Sales of wireless chipsets decreased 33% year-over-year, primarily as a result of weak demand for chips used in cell phone handsets.

Fishman said in a post-earnings conference call that this falloff reflects the order patterns of ADI's wireless chip customers, who tend to pause in the third quarter after placing big orders in the preceding quarter.

ADI said its order rates from original equipment manufacturers and distributors remain strong in the current quarter -- with a book-to-bill ratio above 1.0 -- and said it had reduced its own inventory by $10 million sequentially.

But ADI said it would continue to constrain the production levels at its manufacturing facilities in order to further reduce inventories to target levels.

And while ADI said it remains committed to hitting its 60% gross profit margin target, it said the margin in the current quarter will be flat with the 57.1% in the fiscal third quarter.

ADI attributed the flat profit margins to seasonally strong sales of consumer chips, which carry lower product margins than its industrial products.

Fishman also pointed to recent economic and capital market turmoil to explain the uninspiring financial forecast, despite the strong orders the company has already booked.

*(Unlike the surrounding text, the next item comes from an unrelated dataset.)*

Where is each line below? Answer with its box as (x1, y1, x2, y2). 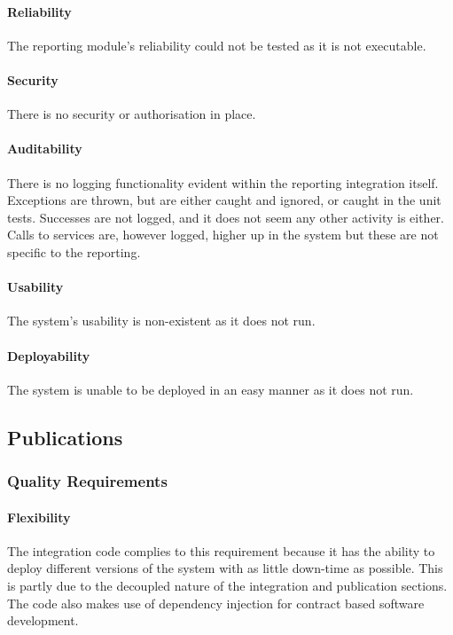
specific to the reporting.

"Internally, we're seeing good momentum and a lot of reasons to be very enthusiastic about the

business segments," said Fishman. "So I don't think there's anything going on in the segments that is cautionary, it's just the overall environment is uncertain and there are a lot of external factors out there that cause us to be cautious."

ADI said sales in the fourth quarter will range between $680 million to $710 million, with EPS between 36 cents and 40 cents. Analysts were looking for $696 million in sales with EPS of 40 cents.